> [Exercise aim]: Each line of the records below that contains "format" needs to be copied.

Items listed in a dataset

++++++++

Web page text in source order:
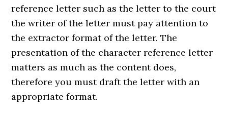
reference letter such as the letter to the court
the writer of the letter must pay attention to
the extractor format of the letter. The
presentation of the character reference letter
matters as much as the content does,
therefore you must draft the letter with an
appropriate format.
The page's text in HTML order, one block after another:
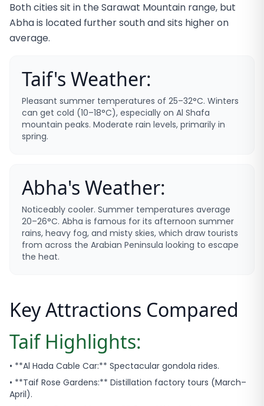
Both cities sit in the Sarawat Mountain range, but
Abha is located further south and sits higher on
average.
Taif's Weather:
Pleasant summer temperatures of 25–32°C. Winters
can get cold (10–18°C), especially on Al Shafa
mountain peaks. Moderate rain levels, primarily in
spring.
Abha's Weather:
Noticeably cooler. Summer temperatures average
20–26°C. Abha is famous for its afternoon summer
rains, heavy fog, and misty skies, which draw tourists
from across the Arabian Peninsula looking to escape
the heat.
Key Attractions Compared
Taif Highlights:
• **Al Hada Cable Car:** Spectacular gondola rides.
• **Taif Rose Gardens:** Distillation factory tours (March–
April).

++++++++

> [Solution for this task]:
the extractor format of the letter. The
appropriate format.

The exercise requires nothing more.